Выход 5-йодо-1-(3-метилбут-2-ен-1-ил)урацила 0.466 г (53% в расчете на 5-йодоурацил), Rf 0.45 (метиленхлорид - этанол, 20:1, v/v). Tпл=146-148°C. УФ (pH 1-7): λmax 291 nm (ε 7849); (pH 13): λmax 281 nm (ε 6046). 1H ЯМР (400 МГц, ДМСО-D6): 11.57 ус (1H, NH), 8.09 с (1H, 6-H), 5.21 м (1H, 3JCH,CH2=6.9, 4JCH3,CH=1.2, CH), 4.26 д (2H, 3JCH2,CH=6.9, CH2), 1.71 д (3H, 4JCH3,CH=1.2, CH3), 1.70 д (3H, 4JCH3,CH=1.2, CH3).
Пример 3. Синтез 5-йод-1-бензилурацила
К раствору 0.152 г (1.0 ммоль) 1,8-диазобицикло[5.4.0]ундец-7-ена (DBU) в 3.0 мл сухого ДМФА добавляли 238 мг (1.0 ммоль) 5-йодурацила и перемешивали при комнатной температуре до образования гомогенного раствора. К реакционной смеси добавляли 0.12 мл (1.0 ммоль) бензилбромида (BnBr). Реакцию проводили при 20°C и перемешивании. Протекание реакции контролировали по ТСХ. После окончания реакции растворитель отгоняли в вакууме, остаток разбавляли хлористым метиленом (30 мл), переносили в делительную воронку и промывали водой (35 мл). Водный слой экстрагировали хлористым метиленом (3×30 мл). Органические слои после промывки и экстракции объединяли, промывали водой (4×30 мл), сушили над безводным сульфатом натрия, фильтровали и упаривали в вакууме досуха. Остаток наносили на колонку с силикагелем (10 г) для хроматографического разделения.
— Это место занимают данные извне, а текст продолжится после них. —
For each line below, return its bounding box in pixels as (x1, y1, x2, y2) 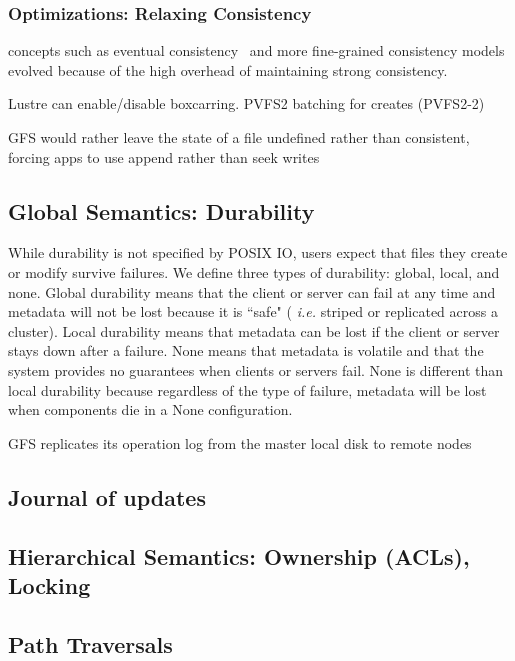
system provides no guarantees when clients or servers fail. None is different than (8, 359, 504, 380)
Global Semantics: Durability (8, 195, 315, 226)
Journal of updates (8, 481, 206, 512)
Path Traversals (8, 628, 173, 659)
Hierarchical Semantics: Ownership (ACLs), (8, 540, 470, 571)
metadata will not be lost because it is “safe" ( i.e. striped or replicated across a (8, 301, 498, 322)
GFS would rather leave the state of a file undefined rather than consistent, (8, 127, 470, 147)
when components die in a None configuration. (8, 399, 293, 420)

Колонку промывали метиленхлоридом, продукты элюировали системами метиленхлорид - этанол, 100:1, 100:2 и 100:3 (v/v). Фракции, содержащие продукт, объединяли, упаривали в вакууме досуха. Выход продукта - 233 мг (71%). Rf 0.42 (метиленхлорид - этанол, 20:1, v/v). 1H-ЯМР (400 МГц, ДМСО-D6): 11.67 ус (1H, NH), 8.32 с (1H, 6-H), 7.39-7.28 м (5H, Ph), 4.88 с (2H, CH2). 13C-ЯМР (100 МГц, ДМСО-D6): 160.90 (C4), 150.66 (C2), 149.66 (C6), 136.59 (C1 в Ph), 128.58 (C2 и C6 в Ph), 127.67 (C4 в Ph), 127.44 (C3 и C5 в Ph), 68.53 (C5), 50.44 (CH2). Tпл=216-217°C. УФ (pH 1-7): λmax 292 nm (ε 7546); (pH 13): λmax 282 nm (ε 5670).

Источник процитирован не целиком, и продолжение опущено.